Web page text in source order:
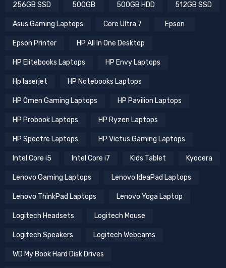
256GB SSD 500GB 500GB HDD 512GB SSD
Asus Gaming Laptops Core Ultra 7 Epson
Epson Printer HP All In One Desktop
HP Elitebooks Laptops HP Envy Laptops
Hp laserjet HP Notebooks Laptops
HP Omen Gaming Laptops HP Pavilion Laptops
HP Probook Laptops HP Ryzen Laptops
HP Spectre Laptops HP Victus Gaming Laptops
Intel Core i5 Intel Core i7 Kids Tablet Kyocera
Lenovo Gaming Laptops Lenovo IdeaPad Laptops
Lenovo ThinkPad Laptops Lenovo Yoga Laptop
Logitech Headsets Logitech Mouse
Logitech Speakers Logitech Webcams
WD My Book Hard Disk Drives
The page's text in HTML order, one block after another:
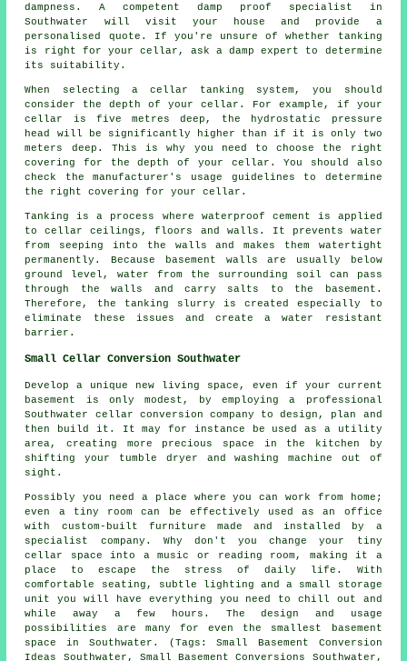
dampness. A competent damp proof specialist in
Southwater will visit your house and provide a
personalised quote. If you're unsure of whether tanking
is right for your cellar, ask a damp expert to determine
its suitability.
When selecting a cellar tanking system, you should
consider the depth of your cellar. For example, if your
cellar is five metres deep, the hydrostatic pressure
head will be significantly higher than if it is only two
meters deep. This is why you need to choose the right
covering for the depth of your cellar. You should also
check the manufacturer's usage guidelines to determine
the right covering for your cellar.
Tanking is a process where waterproof cement is applied
to cellar ceilings, floors and walls. It prevents water
from seeping into the walls and makes them watertight
permanently. Because basement walls are usually below
ground level, water from the surrounding soil can pass
through the walls and carry salts to the basement.
Therefore, the tanking slurry is created especially to
eliminate these issues and create a water resistant
barrier.
Small Cellar Conversion Southwater
Develop a unique new living space, even if your current
basement is only modest, by employing a professional
Southwater cellar conversion company to design, plan and
then build it. It may for instance be used as a utility
area, creating more precious space in the kitchen by
shifting your tumble dryer and washing machine out of
sight.
Possibly you need a place where you can work from home;
even a tiny room can be effectively used as an office
with custom-built furniture made and installed by a
specialist company. Why don't you change your tiny
cellar space into a music or reading room, making it a
place to escape the stress of daily life. With
comfortable seating, subtle lighting and a small storage
unit you will have everything you need to chill out and
while away a few hours. The design and usage
possibilities are many for even the smallest basement
space in Southwater. (Tags: Small Basement Conversion
Ideas Southwater, Small Basement Conversions Southwater,
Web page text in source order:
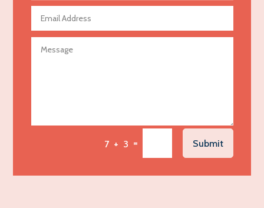
Agricultural Seed Store
Agricultural service
Agriculture & Farming
Air Conditioning Repair Service
Air Distribution7 + 3 = Submit
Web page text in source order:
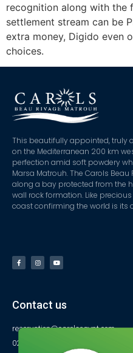
recognition along with the
settlement stream can be
extra money, Digido even
choices.
This beautifully appointed, truly
on the Mediterranean 200 km
perfection amid soft powdery
Marsa Matrouh. The Carols
along a bay protected from the
wall rock formation. Like
coast confirming the world is its
Contact us
reservation@carolsegypt.com
0222687565

··········

Retype the listing exactly. Leave the pictures out.

TASK SOLUTION
Web page text in source order:
256GB SSD 500GB 500GB HDD 512GB SSD
Asus Gaming Laptops Core Ultra 7 Epson
Epson Printer HP All In One Desktop
HP Elitebooks Laptops HP Envy Laptops
Hp laserjet HP Notebooks Laptops
HP Omen Gaming Laptops HP Pavilion Laptops
HP Probook Laptops HP Ryzen Laptops
HP Spectre Laptops HP Victus Gaming Laptops
Intel Core i5 Intel Core i7 Kids Tablet Kyocera
Lenovo Gaming Laptops Lenovo IdeaPad Laptops
Lenovo ThinkPad Laptops Lenovo Yoga Laptop
Logitech Headsets Logitech Mouse
Logitech Speakers Logitech Webcams
WD My Book Hard Disk Drives
The page's text in HTML order, one block after another:
dampness. A competent damp proof specialist in
Southwater will visit your house and provide a
personalised quote. If you're unsure of whether tanking
is right for your cellar, ask a damp expert to determine
its suitability.
When selecting a cellar tanking system, you should
consider the depth of your cellar. For example, if your
cellar is five metres deep, the hydrostatic pressure
head will be significantly higher than if it is only two
meters deep. This is why you need to choose the right
covering for the depth of your cellar. You should also
check the manufacturer's usage guidelines to determine
the right covering for your cellar.
Tanking is a process where waterproof cement is applied
to cellar ceilings, floors and walls. It prevents water
from seeping into the walls and makes them watertight
permanently. Because basement walls are usually below
ground level, water from the surrounding soil can pass
through the walls and carry salts to the basement.
Therefore, the tanking slurry is created especially to
eliminate these issues and create a water resistant
barrier.
Small Cellar Conversion Southwater
Develop a unique new living space, even if your current
basement is only modest, by employing a professional
Southwater cellar conversion company to design, plan and
then build it. It may for instance be used as a utility
area, creating more precious space in the kitchen by
shifting your tumble dryer and washing machine out of
sight.
Possibly you need a place where you can work from home;
even a tiny room can be effectively used as an office
with custom-built furniture made and installed by a
specialist company. Why don't you change your tiny
cellar space into a music or reading room, making it a
place to escape the stress of daily life. With
comfortable seating, subtle lighting and a small storage
unit you will have everything you need to chill out and
while away a few hours. The design and usage
possibilities are many for even the smallest basement
space in Southwater. (Tags: Small Basement Conversion
Ideas Southwater, Small Basement Conversions Southwater,
Web page text in source order:
Agricultural Seed Store
Agricultural service
Agriculture & Farming
Air Conditioning Repair Service
Air Distribution7 + 3 = Submit
Web page text in source order:
recognition along with the
settlement stream can be
extra money, Digido even
choices.
This beautifully appointed, truly
on the Mediterranean 200 km
perfection amid soft powdery
Marsa Matrouh. The Carols
along a bay protected from the
wall rock formation. Like
coast confirming the world is its
Contact us
reservation@carolsegypt.com
0222687565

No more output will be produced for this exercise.